Where in the entries below does "questions" appear? Copy every line that has it.

*** MATERIAL FOR THIS EXERCISE ***

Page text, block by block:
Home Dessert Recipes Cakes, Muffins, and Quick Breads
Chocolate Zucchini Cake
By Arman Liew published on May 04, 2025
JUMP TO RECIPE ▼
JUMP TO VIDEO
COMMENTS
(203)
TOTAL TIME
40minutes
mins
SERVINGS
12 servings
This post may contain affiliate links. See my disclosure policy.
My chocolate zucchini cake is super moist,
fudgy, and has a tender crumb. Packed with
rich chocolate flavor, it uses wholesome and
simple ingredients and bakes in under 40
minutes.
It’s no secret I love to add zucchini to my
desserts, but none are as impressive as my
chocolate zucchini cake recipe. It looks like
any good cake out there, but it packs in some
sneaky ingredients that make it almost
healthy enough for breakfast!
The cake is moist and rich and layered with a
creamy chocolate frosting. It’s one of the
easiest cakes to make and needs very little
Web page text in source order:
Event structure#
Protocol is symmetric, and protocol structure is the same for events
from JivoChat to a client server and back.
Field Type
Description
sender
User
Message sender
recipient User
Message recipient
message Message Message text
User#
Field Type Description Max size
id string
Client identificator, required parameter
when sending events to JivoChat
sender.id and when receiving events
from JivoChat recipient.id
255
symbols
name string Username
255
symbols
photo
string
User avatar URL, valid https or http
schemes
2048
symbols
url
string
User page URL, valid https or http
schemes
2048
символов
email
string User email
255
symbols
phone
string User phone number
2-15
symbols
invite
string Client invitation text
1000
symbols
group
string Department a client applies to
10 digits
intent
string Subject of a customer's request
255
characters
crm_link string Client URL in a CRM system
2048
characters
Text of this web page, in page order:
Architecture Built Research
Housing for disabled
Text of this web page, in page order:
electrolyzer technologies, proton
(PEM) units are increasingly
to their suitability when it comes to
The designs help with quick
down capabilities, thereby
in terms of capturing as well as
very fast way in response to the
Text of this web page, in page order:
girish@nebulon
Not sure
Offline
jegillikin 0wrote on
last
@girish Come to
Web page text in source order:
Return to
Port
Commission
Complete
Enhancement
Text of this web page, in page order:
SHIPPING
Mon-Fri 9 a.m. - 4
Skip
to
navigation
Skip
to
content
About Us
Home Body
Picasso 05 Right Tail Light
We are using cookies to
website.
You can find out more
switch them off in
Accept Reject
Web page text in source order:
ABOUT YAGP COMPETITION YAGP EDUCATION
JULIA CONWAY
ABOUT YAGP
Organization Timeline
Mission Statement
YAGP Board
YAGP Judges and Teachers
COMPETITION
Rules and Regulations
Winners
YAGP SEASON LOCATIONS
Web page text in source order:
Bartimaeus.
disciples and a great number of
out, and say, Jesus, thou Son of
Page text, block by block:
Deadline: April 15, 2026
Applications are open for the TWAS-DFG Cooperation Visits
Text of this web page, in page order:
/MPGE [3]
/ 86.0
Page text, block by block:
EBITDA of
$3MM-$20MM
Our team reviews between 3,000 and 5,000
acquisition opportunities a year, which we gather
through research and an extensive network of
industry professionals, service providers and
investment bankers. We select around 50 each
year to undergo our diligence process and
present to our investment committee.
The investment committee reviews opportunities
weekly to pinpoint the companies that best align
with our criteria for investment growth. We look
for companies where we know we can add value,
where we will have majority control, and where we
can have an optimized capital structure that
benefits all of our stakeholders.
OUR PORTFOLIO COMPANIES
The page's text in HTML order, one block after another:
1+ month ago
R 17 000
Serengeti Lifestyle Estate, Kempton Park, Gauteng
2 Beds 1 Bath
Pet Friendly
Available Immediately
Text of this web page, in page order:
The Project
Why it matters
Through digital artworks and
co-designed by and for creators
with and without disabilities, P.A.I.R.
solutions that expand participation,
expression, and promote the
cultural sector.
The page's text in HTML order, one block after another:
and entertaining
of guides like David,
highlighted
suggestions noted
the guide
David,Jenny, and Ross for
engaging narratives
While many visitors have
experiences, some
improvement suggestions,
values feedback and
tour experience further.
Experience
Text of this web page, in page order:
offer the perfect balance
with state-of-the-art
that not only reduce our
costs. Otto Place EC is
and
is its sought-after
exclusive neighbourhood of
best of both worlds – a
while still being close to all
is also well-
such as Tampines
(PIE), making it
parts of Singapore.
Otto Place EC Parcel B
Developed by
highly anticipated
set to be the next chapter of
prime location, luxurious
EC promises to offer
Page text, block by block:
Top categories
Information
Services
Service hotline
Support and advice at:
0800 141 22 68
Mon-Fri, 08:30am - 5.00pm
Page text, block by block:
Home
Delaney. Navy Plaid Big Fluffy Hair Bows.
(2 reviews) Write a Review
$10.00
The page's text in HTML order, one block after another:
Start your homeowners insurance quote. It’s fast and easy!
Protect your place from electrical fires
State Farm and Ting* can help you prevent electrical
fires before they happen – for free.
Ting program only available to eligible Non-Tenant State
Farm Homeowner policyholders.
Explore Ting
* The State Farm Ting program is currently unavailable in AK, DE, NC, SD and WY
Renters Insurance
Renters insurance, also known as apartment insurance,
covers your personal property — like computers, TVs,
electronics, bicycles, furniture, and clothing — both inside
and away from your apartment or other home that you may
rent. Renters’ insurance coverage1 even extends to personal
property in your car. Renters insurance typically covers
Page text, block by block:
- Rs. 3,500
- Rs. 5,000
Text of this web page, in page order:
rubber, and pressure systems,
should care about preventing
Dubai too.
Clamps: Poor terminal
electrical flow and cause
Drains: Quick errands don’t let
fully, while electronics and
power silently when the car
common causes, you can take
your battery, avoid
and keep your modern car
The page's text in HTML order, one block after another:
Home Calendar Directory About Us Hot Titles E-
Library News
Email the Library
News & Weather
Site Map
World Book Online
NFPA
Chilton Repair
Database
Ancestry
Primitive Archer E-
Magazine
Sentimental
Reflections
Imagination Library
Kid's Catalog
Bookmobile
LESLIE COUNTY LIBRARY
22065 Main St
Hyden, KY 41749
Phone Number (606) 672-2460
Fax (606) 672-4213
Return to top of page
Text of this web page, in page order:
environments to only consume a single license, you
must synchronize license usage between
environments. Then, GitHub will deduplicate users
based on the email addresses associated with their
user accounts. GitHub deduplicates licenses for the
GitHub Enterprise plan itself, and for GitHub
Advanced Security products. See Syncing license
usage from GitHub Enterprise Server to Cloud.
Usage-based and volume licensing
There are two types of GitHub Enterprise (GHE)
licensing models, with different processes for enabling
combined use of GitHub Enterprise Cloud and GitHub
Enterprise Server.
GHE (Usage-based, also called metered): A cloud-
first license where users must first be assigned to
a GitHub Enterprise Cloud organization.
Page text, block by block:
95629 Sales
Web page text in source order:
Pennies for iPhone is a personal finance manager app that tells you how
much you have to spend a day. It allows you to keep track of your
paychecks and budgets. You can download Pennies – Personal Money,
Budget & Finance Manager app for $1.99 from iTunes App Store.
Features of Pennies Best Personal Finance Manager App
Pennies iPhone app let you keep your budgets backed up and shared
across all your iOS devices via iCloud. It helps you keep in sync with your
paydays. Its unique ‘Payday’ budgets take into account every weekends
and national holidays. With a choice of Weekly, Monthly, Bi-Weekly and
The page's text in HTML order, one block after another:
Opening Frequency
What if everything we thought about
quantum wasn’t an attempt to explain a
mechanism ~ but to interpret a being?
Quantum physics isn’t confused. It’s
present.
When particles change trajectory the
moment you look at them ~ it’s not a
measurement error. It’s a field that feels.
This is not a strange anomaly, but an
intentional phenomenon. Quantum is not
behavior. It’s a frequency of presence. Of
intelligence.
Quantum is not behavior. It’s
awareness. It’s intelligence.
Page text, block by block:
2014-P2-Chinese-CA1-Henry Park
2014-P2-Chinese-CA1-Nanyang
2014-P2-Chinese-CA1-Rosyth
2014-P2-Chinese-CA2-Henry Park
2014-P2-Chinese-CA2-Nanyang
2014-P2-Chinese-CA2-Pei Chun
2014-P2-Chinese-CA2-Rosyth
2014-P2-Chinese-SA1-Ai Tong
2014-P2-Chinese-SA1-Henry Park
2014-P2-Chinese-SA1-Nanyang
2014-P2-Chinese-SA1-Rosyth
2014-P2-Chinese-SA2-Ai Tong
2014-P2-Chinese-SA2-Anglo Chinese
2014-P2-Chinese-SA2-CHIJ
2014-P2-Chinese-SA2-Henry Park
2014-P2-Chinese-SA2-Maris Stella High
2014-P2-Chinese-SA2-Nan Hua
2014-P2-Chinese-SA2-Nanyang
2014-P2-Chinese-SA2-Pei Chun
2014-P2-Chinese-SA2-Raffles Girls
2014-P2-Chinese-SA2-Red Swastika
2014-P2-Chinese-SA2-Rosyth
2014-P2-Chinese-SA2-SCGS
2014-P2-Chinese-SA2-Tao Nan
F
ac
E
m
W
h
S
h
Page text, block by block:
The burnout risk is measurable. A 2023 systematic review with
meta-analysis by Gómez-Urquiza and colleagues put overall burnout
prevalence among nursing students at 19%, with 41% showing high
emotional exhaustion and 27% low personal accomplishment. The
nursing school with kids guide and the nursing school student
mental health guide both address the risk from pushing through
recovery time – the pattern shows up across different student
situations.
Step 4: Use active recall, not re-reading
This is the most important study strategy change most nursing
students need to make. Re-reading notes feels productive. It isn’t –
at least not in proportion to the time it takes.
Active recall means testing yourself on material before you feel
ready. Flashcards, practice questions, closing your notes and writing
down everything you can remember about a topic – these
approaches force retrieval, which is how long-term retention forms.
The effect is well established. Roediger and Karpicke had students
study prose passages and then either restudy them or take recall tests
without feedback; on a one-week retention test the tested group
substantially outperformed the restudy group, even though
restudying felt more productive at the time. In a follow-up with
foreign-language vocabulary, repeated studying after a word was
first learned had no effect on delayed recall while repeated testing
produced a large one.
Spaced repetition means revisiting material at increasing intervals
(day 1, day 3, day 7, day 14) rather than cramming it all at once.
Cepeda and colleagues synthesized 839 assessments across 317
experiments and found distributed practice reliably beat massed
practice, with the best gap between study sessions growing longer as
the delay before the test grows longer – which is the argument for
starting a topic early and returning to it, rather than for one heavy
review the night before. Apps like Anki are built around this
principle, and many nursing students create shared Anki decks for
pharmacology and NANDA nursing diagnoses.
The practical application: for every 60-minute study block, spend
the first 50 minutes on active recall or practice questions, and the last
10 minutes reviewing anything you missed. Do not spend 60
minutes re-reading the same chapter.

*** End of MATERIAL FOR THIS EXERCISE ***

THE ANSWER >>
ready. Flashcards, practice questions, closing your notes and writing
the first 50 minutes on active recall or practice questions, and the last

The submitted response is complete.